Full of cum more like.
No, I mean, they’re getting recalled. This model is, anyway. Read something about it. Weird stuff—crying, screaming out of nowhere, some of them even started bleeding.
Creepy. Can’t believe dudes fuck these things.
Should we pick her up?
Fuck that, I ain’t touching another man’s rag. We’re losing time anyway.
Her vision resolves. Her scattered possessions and the broken geometry machine. Nothing leaves so whimsical a corpse as a bicycle: half-trampled wasp, half-metal pretzel, all Daliesque melted clock. A pair of men in gray uniforms shuffle away. One of them nearly trips over the mangled wreck of her bike as he staggers back to the idled garbage truck.

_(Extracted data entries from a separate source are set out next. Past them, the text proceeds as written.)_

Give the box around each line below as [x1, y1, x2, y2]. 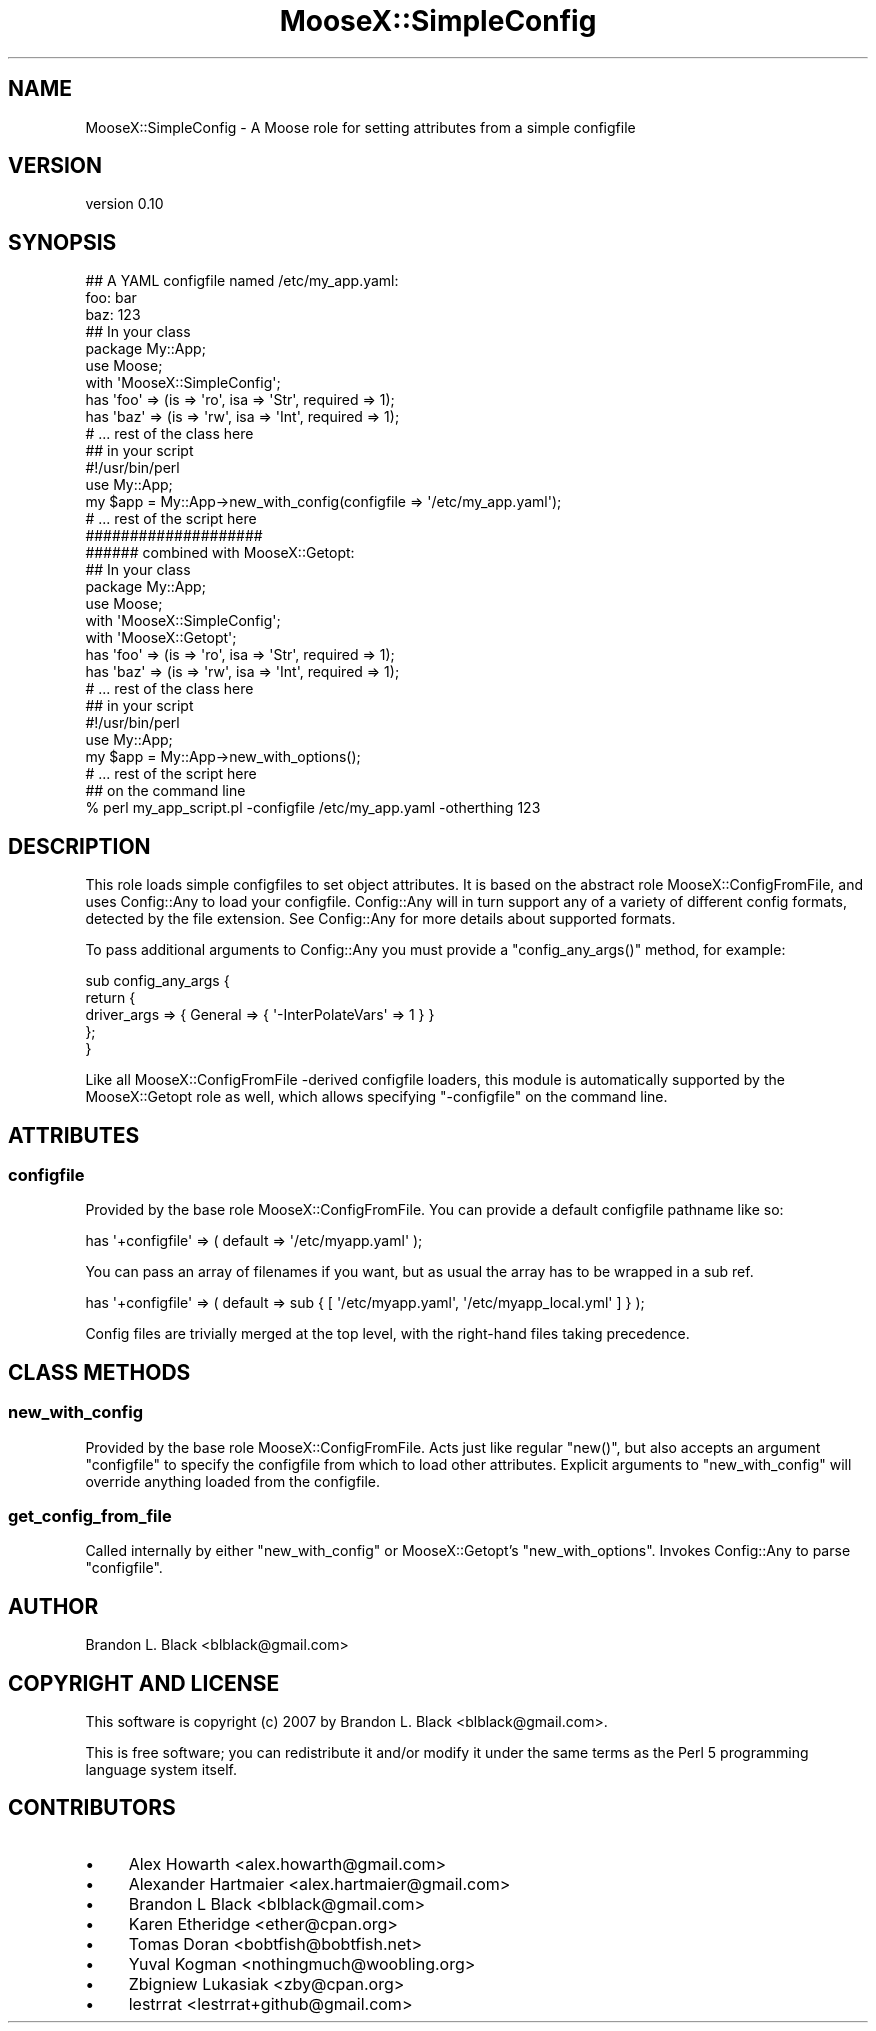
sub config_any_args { [85, 972, 230, 990]
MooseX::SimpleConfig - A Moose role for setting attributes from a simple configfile [85, 118, 636, 136]
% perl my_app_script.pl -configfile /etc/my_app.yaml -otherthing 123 [85, 799, 541, 817]
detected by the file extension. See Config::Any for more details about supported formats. [85, 910, 676, 928]
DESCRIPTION [8, 833, 151, 859]
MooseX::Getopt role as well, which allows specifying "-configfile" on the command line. [85, 1088, 668, 1106]
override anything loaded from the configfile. [85, 1472, 381, 1490]
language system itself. [85, 1761, 237, 1778]
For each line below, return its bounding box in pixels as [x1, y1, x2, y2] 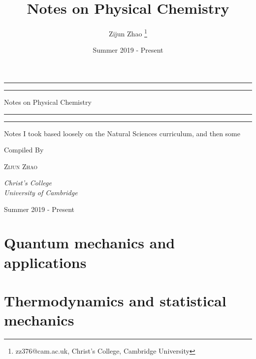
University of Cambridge [4, 187, 78, 197]
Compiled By [4, 145, 44, 155]
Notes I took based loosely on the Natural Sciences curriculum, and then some [4, 128, 240, 138]
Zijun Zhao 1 [109, 27, 147, 38]
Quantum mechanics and [4, 233, 175, 253]
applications [4, 252, 87, 272]
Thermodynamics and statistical [4, 290, 226, 310]
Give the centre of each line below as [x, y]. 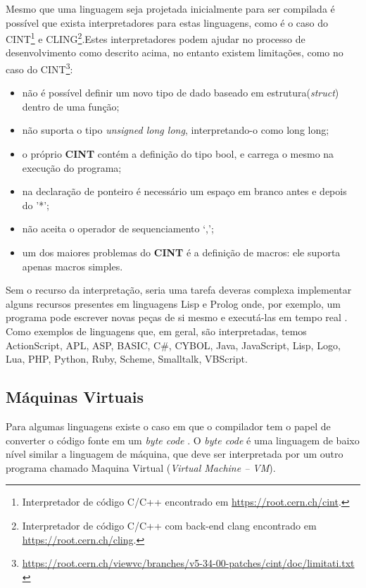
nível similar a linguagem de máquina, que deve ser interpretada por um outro [175, 454]
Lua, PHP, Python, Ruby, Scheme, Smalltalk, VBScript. [127, 359]
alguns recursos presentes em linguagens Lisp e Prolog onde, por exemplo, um [173, 303]
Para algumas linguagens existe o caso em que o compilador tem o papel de [168, 426]
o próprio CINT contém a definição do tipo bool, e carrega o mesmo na [178, 154]
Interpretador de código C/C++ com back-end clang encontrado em [169, 525]
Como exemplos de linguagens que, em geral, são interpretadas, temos [156, 331]
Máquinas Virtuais [75, 397]
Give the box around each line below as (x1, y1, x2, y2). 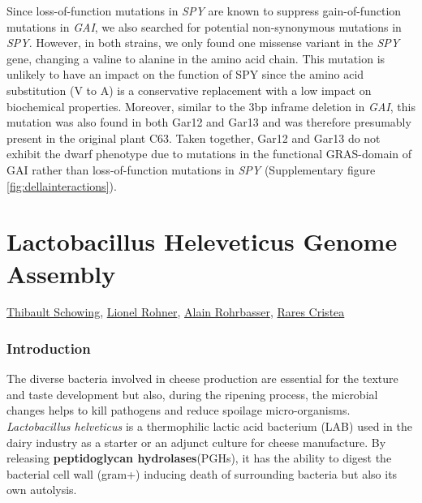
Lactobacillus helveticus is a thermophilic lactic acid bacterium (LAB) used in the (6, 418, 412, 435)
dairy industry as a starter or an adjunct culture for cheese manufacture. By (6, 433, 386, 450)
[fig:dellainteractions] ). (6, 177, 117, 194)
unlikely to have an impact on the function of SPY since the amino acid (6, 66, 364, 83)
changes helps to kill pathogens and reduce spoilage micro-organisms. (6, 402, 351, 419)
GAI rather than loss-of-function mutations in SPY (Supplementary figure (6, 161, 376, 178)
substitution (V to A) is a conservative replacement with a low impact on (6, 81, 372, 98)
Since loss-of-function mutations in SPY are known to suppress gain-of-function (6, 2, 402, 19)
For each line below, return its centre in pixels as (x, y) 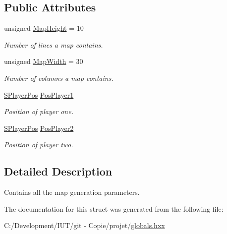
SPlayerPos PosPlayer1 (39, 94)
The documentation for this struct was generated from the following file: (114, 208)
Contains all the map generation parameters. (72, 192)
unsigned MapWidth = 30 (44, 61)
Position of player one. (39, 111)
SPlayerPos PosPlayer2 (39, 128)
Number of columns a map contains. (59, 78)
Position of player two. (39, 145)
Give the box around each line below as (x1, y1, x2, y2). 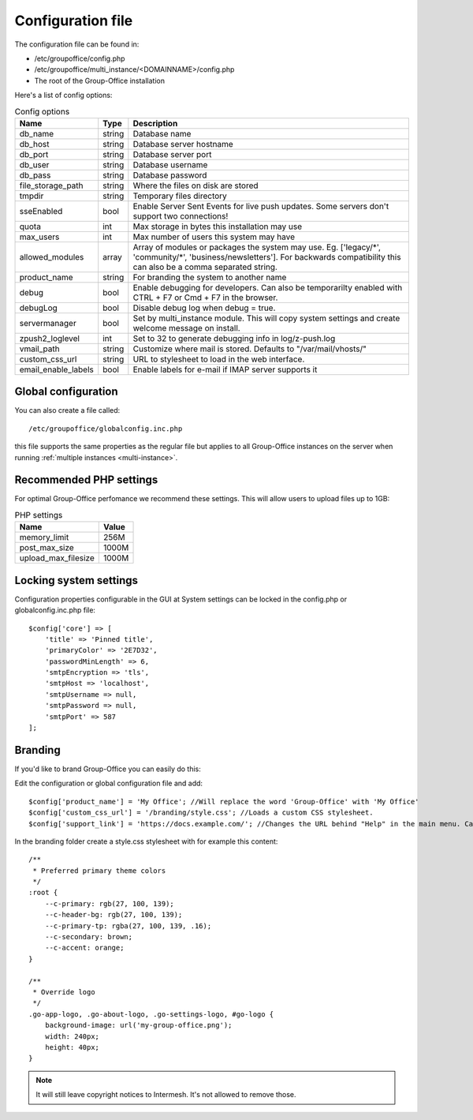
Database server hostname (132, 138, 234, 149)
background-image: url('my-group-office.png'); (44, 1021, 233, 1030)
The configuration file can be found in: (14, 39, 140, 49)
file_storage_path (19, 180, 84, 191)
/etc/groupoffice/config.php (34, 54, 125, 63)
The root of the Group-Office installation (34, 76, 166, 85)
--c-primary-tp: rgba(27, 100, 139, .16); (44, 921, 212, 931)
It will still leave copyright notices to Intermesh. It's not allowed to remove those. (35, 1090, 296, 1099)
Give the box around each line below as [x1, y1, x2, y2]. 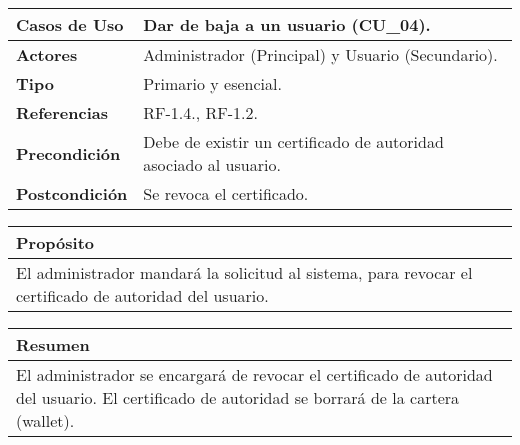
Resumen [16, 333, 90, 356]
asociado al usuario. [143, 153, 281, 176]
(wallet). [16, 409, 75, 432]
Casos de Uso [16, 13, 124, 36]
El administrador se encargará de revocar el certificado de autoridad [16, 363, 493, 386]
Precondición [16, 141, 121, 165]
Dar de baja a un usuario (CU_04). [143, 13, 431, 36]
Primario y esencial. [143, 72, 282, 95]
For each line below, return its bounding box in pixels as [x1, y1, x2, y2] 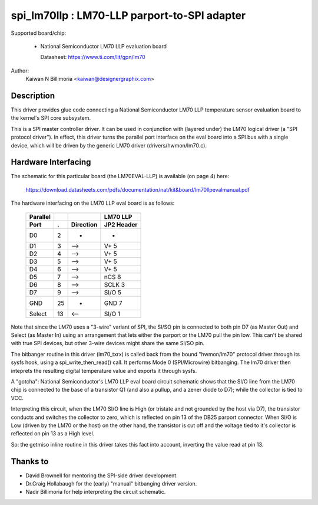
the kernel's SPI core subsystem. [11, 114, 91, 122]
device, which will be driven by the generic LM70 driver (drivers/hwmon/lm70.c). [11, 142, 207, 149]
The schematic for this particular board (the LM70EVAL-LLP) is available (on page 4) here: [11, 173, 230, 180]
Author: [11, 67, 29, 74]
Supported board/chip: [11, 29, 67, 37]
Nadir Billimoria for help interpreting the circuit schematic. [25, 488, 166, 496]
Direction [71, 220, 98, 228]
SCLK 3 [104, 280, 125, 288]
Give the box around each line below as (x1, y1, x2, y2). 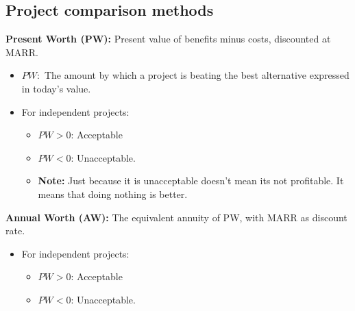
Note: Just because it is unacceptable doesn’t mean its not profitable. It (38, 173, 344, 188)
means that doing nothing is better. (38, 186, 188, 201)
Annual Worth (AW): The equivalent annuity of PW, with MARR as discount (5, 210, 347, 224)
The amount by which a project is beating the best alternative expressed (44, 68, 350, 82)
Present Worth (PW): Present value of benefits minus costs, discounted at (5, 32, 331, 46)
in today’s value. (21, 81, 91, 95)
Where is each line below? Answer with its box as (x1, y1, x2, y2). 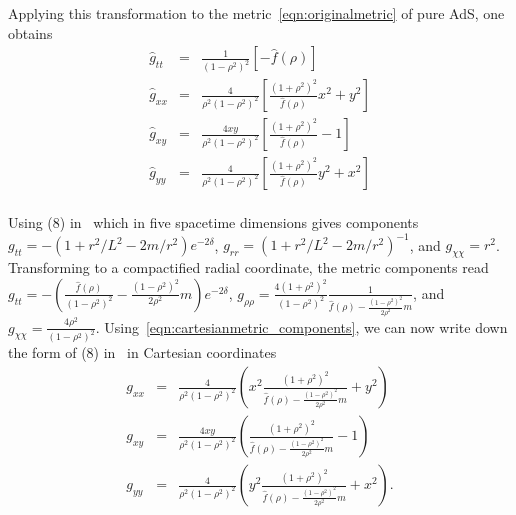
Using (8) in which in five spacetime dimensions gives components (8, 212, 419, 233)
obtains (8, 22, 53, 43)
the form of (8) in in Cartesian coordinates (8, 342, 277, 363)
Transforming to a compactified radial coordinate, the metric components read (8, 257, 489, 278)
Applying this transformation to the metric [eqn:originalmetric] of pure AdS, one (8, 3, 505, 23)
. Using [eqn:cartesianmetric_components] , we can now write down (95, 316, 508, 337)

The truck rumbles off, and Ari’s still spread-eagle on the pavement, feeling absolutely nothing, like suddenly she’s not a chaotic clump of cells plagiarizing themselves but something cleaner; plastic, steel, and stellar matter poured into a Platonic mold and left to cool and set in the shade of the universe’s indifference. Once there was a girl-woman, a child of a newborn century who had dreams because she was taught she needed to want things; now there’s only a dream. The world dreams the dreamer so that someone will remember the world.
She waits a while longer to feel something. Anything. When nothing comes, she rises, surprised by how easily she picks herself up. She starts walking. Still waiting to feel. To hurt.
After a while, a café appears, and she sees her own face under one of the parasols, glossy-eyed and vacant, staring through her. The doll eyes focus, the lips tighten into a frown as recognition settles. A steaming cup of coffee waits across from the Kara, in front of a pulled-out seat. Maybe the “date” is using the bathroom or paying the check inside. An idea percolates.
“Let me tag in,” Ari suggests.
The Kara at first stares uncomprehendingly. And then something happens. She tilts her head. Offers a half-smile. Knowing, understanding, maybe even grateful.
“Go on. They’ll never notice the difference.”
With a nod, the Kara gets up from her chair, clearing the space for Ari to sit down. Kara hesitates only for a blink, touching Ari’s face with a tepid hand, and in the brief contact, Kara’s hand warms up, flooded with the imperfect, fragile, and torrid uncertainties of breathing life, even as Ari’s own cheek stiffens into a shell of immaculate fiberglass. Which of the Karas is dreaming her now?